AC13.5 Given a generated PDF, when exported, then no data is stored server-side as part of the export action; the file is generated and delivered client-side only (consistent with NFR2, unless user accounts and data retention have been explicitly enabled per FR8).
3.2 Non-Functional Requirements
NFR1: The UI shall be optimized for accessibility and older users.
NFR2: The system shall not store any user-submitted data.
NFR3: Interpretation shall complete within 5 seconds per input.
NFR4: The system shall maintain 99% uptime during project phase.

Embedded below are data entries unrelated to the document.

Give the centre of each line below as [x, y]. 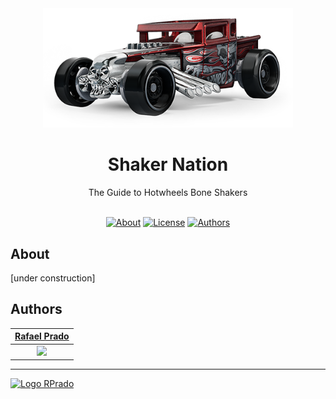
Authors [36, 309]
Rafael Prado [42, 336]
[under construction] [53, 278]
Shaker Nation [168, 164]
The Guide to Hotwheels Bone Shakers [168, 193]
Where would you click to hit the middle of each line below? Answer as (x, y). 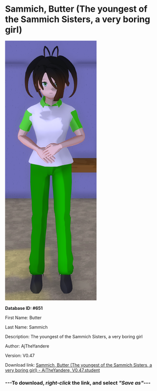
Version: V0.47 (20, 355)
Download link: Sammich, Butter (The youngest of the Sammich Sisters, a (78, 365)
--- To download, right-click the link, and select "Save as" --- (78, 383)
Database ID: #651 (24, 308)
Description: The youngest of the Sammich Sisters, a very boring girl (74, 336)
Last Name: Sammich (26, 327)
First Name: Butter (23, 317)
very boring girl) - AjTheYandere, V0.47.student (52, 370)
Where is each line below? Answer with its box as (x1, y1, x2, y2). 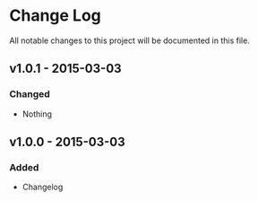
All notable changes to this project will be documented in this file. (9, 35, 251, 46)
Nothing (21, 109, 52, 119)
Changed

NFR5: The app architecture shall allow scaling for multiple users.
- Technical Requirements
5.1 Technology Stack
Layer
Technology/Tool
Frontend
Next.js
Backend
Python (FastAPI or Flask)
AI Model API
OpenAI GPT-5
Parsing/OCR
PyMuPDF
5.2 Programming Languages
Language
Purpose
Python
Parsing, API calls, AI logic, app backend
JavaScript/TypeScript (optional)
For advanced UI (Next.js)
5.3 AI Model Usage
Model
Description
GPT-5
Generates safe, contextual interpretations of lab values and summaries
5.4 AI Code Assistant Tools
Tool
Purpose
Bolt
Assist in coding, testing, and debugging backend logic
CodeX
Assist in Debugging
Lovable
Suggest accessible and clean UI components and layouts?? - Yet to explore
- Roadmap
Phase
Key outcomes / deliverables
Status
Foundations
Finalise scope, disclaimers; approve SRS.
Completed
MVP: Understand My Results
Upload/paste; parse key fields; plain-language English explanation; flags; next steps; clear disclaimers; simple UI with copy/export.
Completed
Multi-language explanations
Language switch (English + at least 5 other languages);
RTL support (Pending)
Completed
Follow-up Q&A (grounded chat)
Short questions about results; answers grounded in current parse + explanation; safety guardrails
Not Started
Patient-friendly polish
Accessibility upgrades (contrast, larger text, keyboard support); plain language/layout tweaks; 1-page “doctor summary.”
Not Started
Quality & readiness
Performance and resilience testing (incl. AI fallback); privacy review (no PHI storage); basic usage/error analytics (no content).